The bustle of the traffic blends with the noise of the generators and Majeed, the hotel receptionist, starts to complain straight after the first question. We have electricity 8 hours a day, the rest of the day we depend on our own generators. The running water is undrinkable, we can only use it to wash." Nearly seven years after the occupation, the American army and the Iraqi government have been incapable of guaranteeing electricity supply or running water. It would be difficult to find water that tastes more of calcium than the one running out of the hotel taps.
"But Basra is a completely safe place.

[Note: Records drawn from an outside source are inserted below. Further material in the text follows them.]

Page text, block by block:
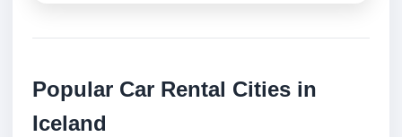
Popular Car Rental Cities in
Iceland
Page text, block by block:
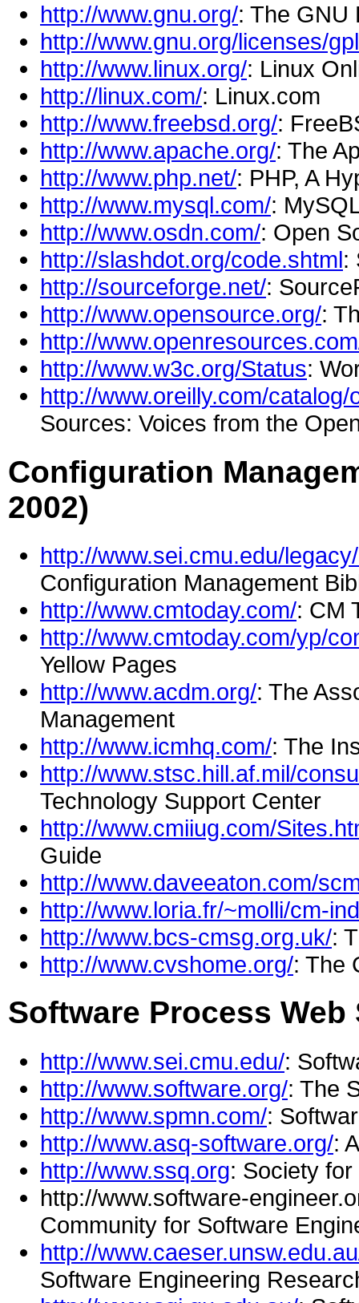
http://www.gnu.org/: The GNU
http://www.gnu.org/licenses/
http://www.linux.org/: Linux
http://linux.com/: Linux.com
http://www.freebsd.org/:
http://www.apache.org/: The
http://www.php.net/: PHP, A
http://www.mysql.com/:
http://www.osdn.com/: Open
http://slashdot.org/code.shtml:
http://sourceforge.net/:
http://www.opensource.org/:
http://
http://www.w3c.org/Status:
http://www.oreilly.com/
Sources: Voices from the
Configuration
2002)
http://www.sei.cmu.edu/
Configuration Management
http://www.cmtoday.com/: CM
http://www.cmtoday.com/yp/
Yellow Pages
http://www.acdm.org/: The
Management
http://www.icmhq.com/: The
http://www.stsc.hill.af.mil/
Technology Support Center
http://www.cmiiug.com/
Guide
http://www.daveeaton.com/
http://www.loria.fr/~molli/cm-
http://www.bcs-cmsg.org.uk/:
http://www.cvshome.org/: The
Software Process Web
http://www.sei.cmu.edu/:
http://www.software.org/: The
http://www.spmn.com/:
http://www.asq-software.org/:
http://www.ssq.org: Society
http://www.software-
Community for Software
http://
Software Engineering
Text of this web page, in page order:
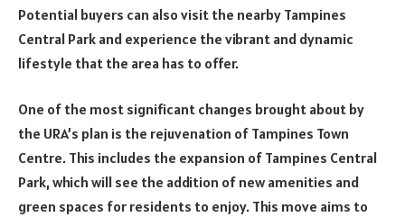
Potential buyers can also visit the nearby Tampines
Central Park and experience the vibrant and dynamic
lifestyle that the area has to offer.
One of the most significant changes brought about by
the URA’s plan is the rejuvenation of Tampines Town
Centre. This includes the expansion of Tampines Central
Park, which will see the addition of new amenities and
green spaces for residents to enjoy. This move aims to

We can stay in the street until night falls. The militias and the criminals can no longer enter the city. Go out and walk around. Basra is a welcoming city where you do not have to fear anything." Majeed is 21 and even though he assures that he does not fear for his life, he also insists that in Iraq the word future" does not exist. "Waking in the morning, sitting all day waiting for guests to arrive for ridiculous wages. I do not like this life. It is true that I no longer live in fear, but it is also true there are no chances to prosper. Not for me, not for my children. What I really want is to emigrate to Australia. Can you help me?"
As night draws on, packs of wild dogs become visible. They are not dangerous but much more visible than at daytime. They cross the streets, taking apart and scattering piles of rubbish, avoiding the military checkpoints. These checkpoints are also more visible due to the bonfires that the soldiers light to find some warmth, without ceasing to closely inspect every passing car. Many checkpoints have been decorated by the soldiers with little colored light bulbs. There are many flags with Iman Hussein's face flying in houses, shops, columns or trees. We are in the month of Muharram, sacred for the Shiite
There is no mistaking the religious sensitivity that dominates the region. Not only private buildings, like houses or shops, proudly display their identity symbols. But also public buildings, schools, police cars and military checkpoints openly display the symbols of their sectarian ascriptions. The Iraqi national flag is not a common sight at the checkpoints.